> **Aim of the exercise**: Each line below should be repeated exactly, but no picture should be carried over.

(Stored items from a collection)
::::::
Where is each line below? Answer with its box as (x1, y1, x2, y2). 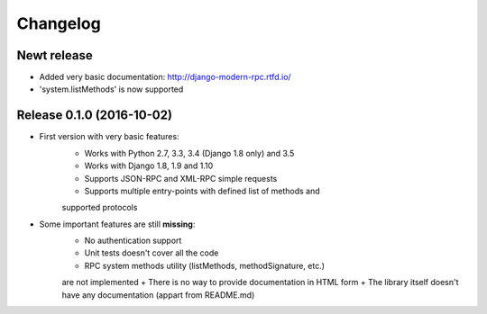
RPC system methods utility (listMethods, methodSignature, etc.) (84, 260, 325, 271)
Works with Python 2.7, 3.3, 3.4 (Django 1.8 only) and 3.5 (84, 148, 295, 158)
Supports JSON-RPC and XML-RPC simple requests (84, 173, 278, 184)
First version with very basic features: (39, 131, 179, 142)
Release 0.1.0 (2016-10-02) (16, 108, 173, 123)
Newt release (16, 48, 94, 63)
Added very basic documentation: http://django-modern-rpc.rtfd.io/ (39, 72, 292, 83)
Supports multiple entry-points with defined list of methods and (84, 185, 320, 196)
::::::
> **Expected output**:
Where is each line below? Answer with its box as (x1, y1, x2, y2). 
RPC system methods utility (listMethods, methodSignature, etc.) (84, 260, 325, 271)
Works with Python 2.7, 3.3, 3.4 (Django 1.8 only) and 3.5 (84, 148, 295, 158)
Supports JSON-RPC and XML-RPC simple requests (84, 173, 278, 184)
First version with very basic features: (39, 131, 179, 142)
Release 0.1.0 (2016-10-02) (16, 108, 173, 123)
Newt release (16, 48, 94, 63)
Added very basic documentation: http://django-modern-rpc.rtfd.io/ (39, 72, 292, 83)
Supports multiple entry-points with defined list of methods and (84, 185, 320, 196)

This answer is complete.